REPUBLIKA.CO.ID, SEOUL -- Seorang pria Korea Selatan meninggal akibat luka-lukanya pada Jumat (21/8), sembilan hari setelah membakar diri untuk memprotes perekrutan paksa Jepang terhadap para perempuan Korea Selatan yang dijadikan budak seks di rumah bordil militer selama Perang Dunia II.

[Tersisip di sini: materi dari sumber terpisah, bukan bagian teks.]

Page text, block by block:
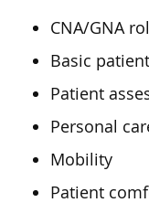
CNA/GNA
Basic
Patient
Personal
Mobility
Patient
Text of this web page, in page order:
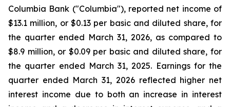
Columbia Bank ("Columbia"), reported net income of
$13.1 million, or $0.13 per basic and diluted share, for
the quarter ended March 31, 2026, as compared to
$8.9 million, or $0.09 per basic and diluted share, for
the quarter ended March 31, 2025. Earnings for the
quarter ended March 31, 2026 reflected higher net
interest income due to both an increase in interest
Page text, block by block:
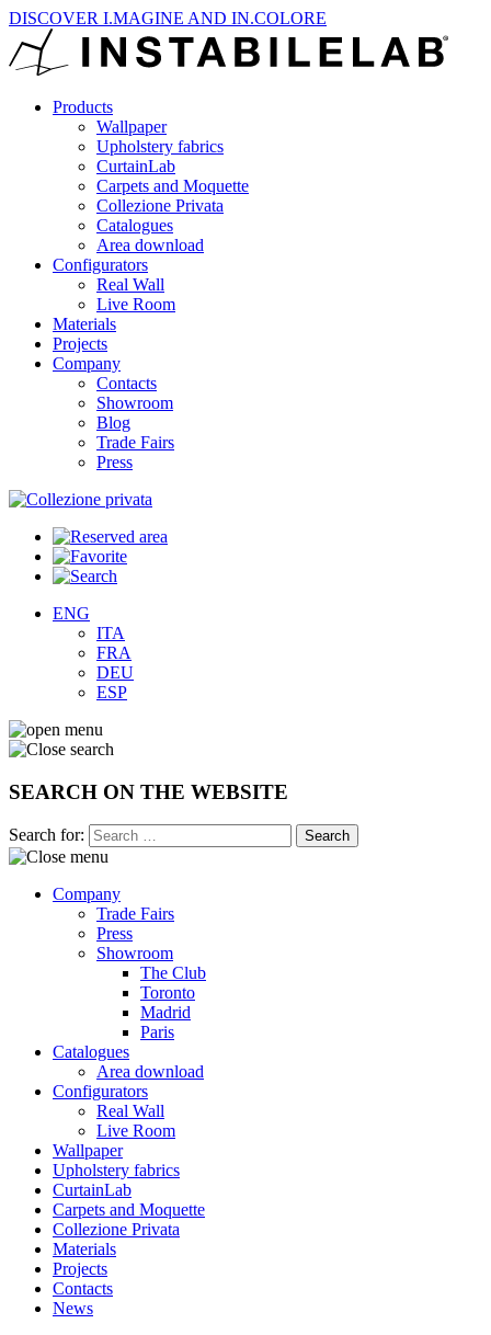
DISCOVER I.MAGINE AND IN.COLORE
Products
Wallpaper
Upholstery fabrics
CurtainLab
Carpets and Moquette
Collezione Privata
Catalogues
Area download
Configurators
Real Wall
Live Room
Materials
Projects
Company
Contacts
Showroom
Blog
Trade Fairs
Press
ENG
ITA
FRA
DEU
ESP
SEARCH ON THE WEBSITE
Search for:
Company
Trade Fairs
Press
Showroom
The Club
Toronto
Madrid
Paris
Catalogues
Area download
Configurators
Real Wall
Live Room
Wallpaper
Upholstery fabrics
CurtainLab
Carpets and Moquette
Collezione Privata
Materials
Projects
Contacts
News
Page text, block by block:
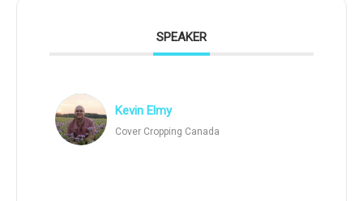
SPEAKER
Kevin Elmy
Cover Cropping Canada
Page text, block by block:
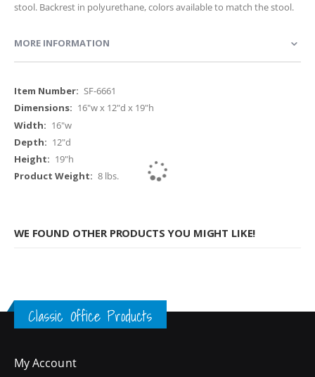
stool. Backrest in polyurethane, colors available to match the stool.
MORE INFORMATION
More
Information
SF-6661
16"w x 12"d x 19"h
16"w
12"d
19"h
8 lbs.
WE FOUND OTHER PRODUCTS YOU MIGHT LIKE!
Classic Office Products
My Account
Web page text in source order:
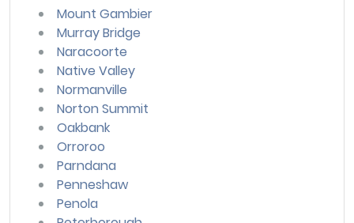
Mount Gambier
Murray Bridge
Naracoorte
Native Valley
Normanville
Norton Summit
Oakbank
Orroroo
Parndana
Penneshaw
Penola
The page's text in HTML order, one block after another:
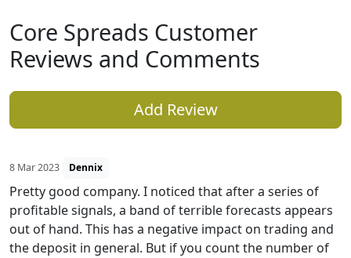
Core Spreads Customer
Reviews and Comments
Add Review
8 Mar 2023 Dennix
Pretty good company. I noticed that after a series of
profitable signals, a band of terrible forecasts appears
out of hand. This has a negative impact on trading and
the deposit in general. But if you count the number of
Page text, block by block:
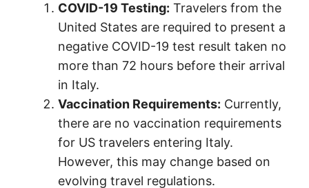
COVID-19 Testing: Travelers from the
United States are required to present a
negative COVID-19 test result taken no
more than 72 hours before their arrival
in Italy.
Vaccination Requirements: Currently,
there are no vaccination requirements
for US travelers entering Italy.
However, this may change based on
evolving travel regulations.
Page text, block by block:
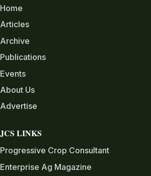
Home
Articles
Archive
Publications
Events
About Us
Advertise
JCS LINKS
Progressive Crop Consultant
Enterprise Ag Magazine

Dokter yang mengobati Choi Hyun-Yul (81 tahun) mengatakan kondisinya memburuk dengan cepat karena keracunan darah. Choi ikut ambil bagian selama unjuk rasa oleh sekitar 1.000 demonstran di luar Kedutaan Besar Jepang di Seoul pada 12 Agustus lalu. Unjuk rasa dilakukan menjelang peringatan 70 tahun berakhirnya pendudukan pemerintahan Jepang atas Semenanjung Korea pada periode 1910-1945.
Choi telah rutin mengikuti protes bulanan di luar Kedutaan Besar Jepang menuntut penggantian rugi untuk yang disebut sebagai "wanita penghibur", isu yang sangat emosional di Korea Selatan di mana kurang dari 50 ribuan perempuan dipaksa menjadi pelacur.
Jepang mengatakan masalah tersebut telah diselesaikan pada 1965 lewat perjanjian bilateral yang memulihkan hubungan diplomatik antara kedua negara. Jepang membayar hibah atau pinjaman ke bekas koloninya itu sebesar 800 juta dolar AS.
Aksi bakar diri merupakan hal yang umum terjadi sebagai bentuk protes di Korea Selatan dan terutama selama gerakan pro-demokrasi pada 1980-an dan awal 1990-an, ketika sejumlah aktivis mahasiswa membakar diri selama demonstrasi publik.
Protes tersebut terakhir terjadi di luar Kedutaan Besar Jepang pada 2005, ketika seorang pria berusia 54 tahun membakar diri selama protesnya terkait klaim Jepang untuk menduduki salah satu pulau kecil yang dikendalikan oleh Korea Selatan di Laut Timur (Laut Jepang).